Your example uses global mutable variables “test” and “unused” and that
is why they are in the .data.* sections. They are initialized to
addresses of string literals in .rodata.* . .rodata.* are what we care
about, not .data.* (.data.* can always be correctly garbage collected by
GNU ld/gold/LLD).

Of course, the issue here is .rodata.. I use the .data. section as a counterexample
but it could be any section. I compare those two sections because they contain both
small datas and the ratio “section header size” vs “data size” is not optimal.

But my point is: Why the implementation of -fdata-sections should differ between .data.*
and .rodata.* sections? Or why .rodata.* should be treated differently?

If the only reason is because it is suboptimal due to the additional section header,
this is definitely not a valid reason. Having everything in its own section is the
purpose of the -f*-sections and allows the linker to easily strip them. I really
don’t get the exception made for .rodata.* here.
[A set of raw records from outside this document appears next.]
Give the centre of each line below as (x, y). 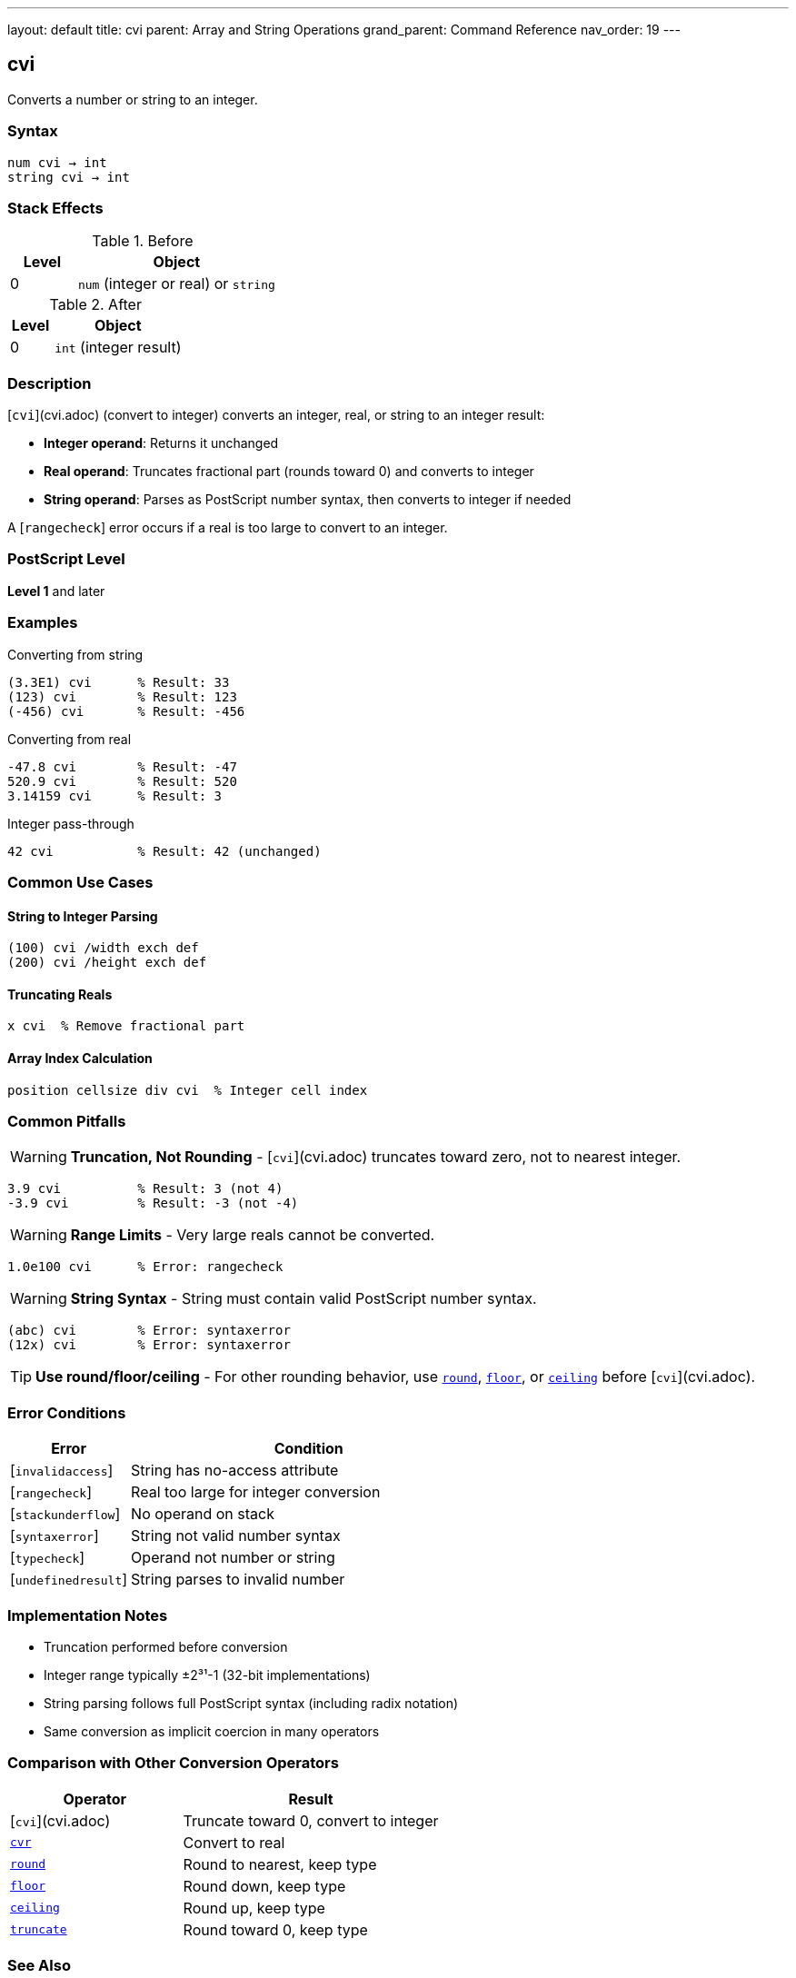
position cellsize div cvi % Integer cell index (188, 1090)
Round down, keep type (264, 1886)
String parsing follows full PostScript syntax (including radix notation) (251, 1703)
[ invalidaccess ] (62, 1471)
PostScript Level (66, 559)
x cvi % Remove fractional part (126, 1026)
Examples (43, 623)
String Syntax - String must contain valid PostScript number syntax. (303, 1299)
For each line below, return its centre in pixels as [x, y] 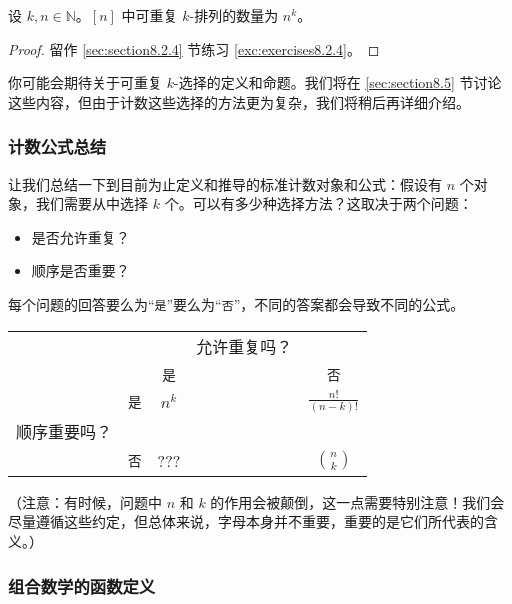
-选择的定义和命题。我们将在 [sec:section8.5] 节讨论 [337, 82]
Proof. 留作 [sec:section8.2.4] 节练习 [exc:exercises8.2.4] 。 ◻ [194, 48]
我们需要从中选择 [91, 203]
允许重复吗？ [244, 346]
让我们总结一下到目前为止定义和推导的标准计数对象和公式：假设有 [225, 183]
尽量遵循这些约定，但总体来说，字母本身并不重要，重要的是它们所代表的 [246, 521]
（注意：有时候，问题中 [85, 501]
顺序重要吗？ [64, 431]
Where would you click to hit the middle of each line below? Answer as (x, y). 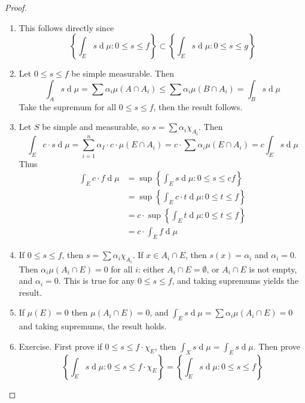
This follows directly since (66, 27)
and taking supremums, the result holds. (93, 326)
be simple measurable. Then (123, 73)
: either (151, 269)
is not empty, (273, 269)
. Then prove (277, 346)
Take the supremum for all (68, 106)
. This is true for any (97, 281)
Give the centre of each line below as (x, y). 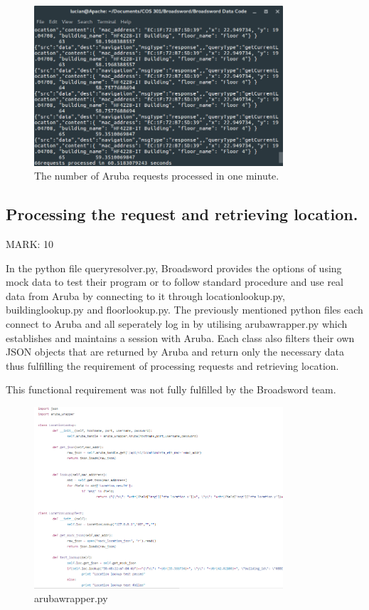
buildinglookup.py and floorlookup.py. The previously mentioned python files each (184, 310)
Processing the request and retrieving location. (182, 214)
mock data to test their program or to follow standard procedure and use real (175, 282)
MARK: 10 (30, 243)
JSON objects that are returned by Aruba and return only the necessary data (175, 352)
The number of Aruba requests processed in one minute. (157, 176)
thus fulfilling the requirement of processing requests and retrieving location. (172, 365)
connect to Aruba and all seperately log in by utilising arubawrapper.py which (177, 323)
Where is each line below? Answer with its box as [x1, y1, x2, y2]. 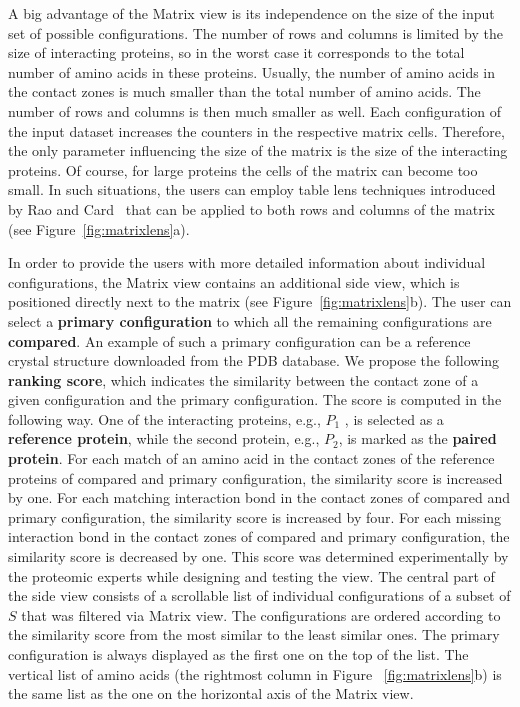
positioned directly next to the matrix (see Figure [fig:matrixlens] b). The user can [8, 291, 512, 312]
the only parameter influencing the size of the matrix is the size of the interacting [8, 140, 508, 161]
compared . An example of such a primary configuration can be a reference [8, 330, 471, 351]
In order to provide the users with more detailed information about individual [8, 252, 486, 273]
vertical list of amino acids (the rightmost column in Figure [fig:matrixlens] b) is [8, 663, 502, 684]
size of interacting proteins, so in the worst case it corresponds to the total [8, 42, 465, 63]
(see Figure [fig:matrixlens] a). [8, 218, 190, 239]
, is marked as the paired [338, 428, 497, 449]

I’ve not looked at the GNU behaviour, but the purpose of -fdata-sections in my experience is to provide the ability to do section-level operations like --gc-sections, --icf, symbol ordering etc. SHF_MERGE sections, such as .rodata string and integer literal sections, are internally fragmentable by the linker using rules defined by the ABI, so a linker can already easily strip them without -fdata-sections splitting them up. LLD does this, and I don’t see why other linkers couldn’t either (obviously this might require the functionality to be implemented properly in those linkers).

Input section overhead is a big deal, based on experiments I’ve recently been doing, both because of the additional incurred I/O and the time it takes in the linker to process the additional sections. If an object has many literals, this will drastically bloat the input size, which imposes a cost on people who want to be able to do proper --gc-sections [–icf etc] who use LLD, for no gain.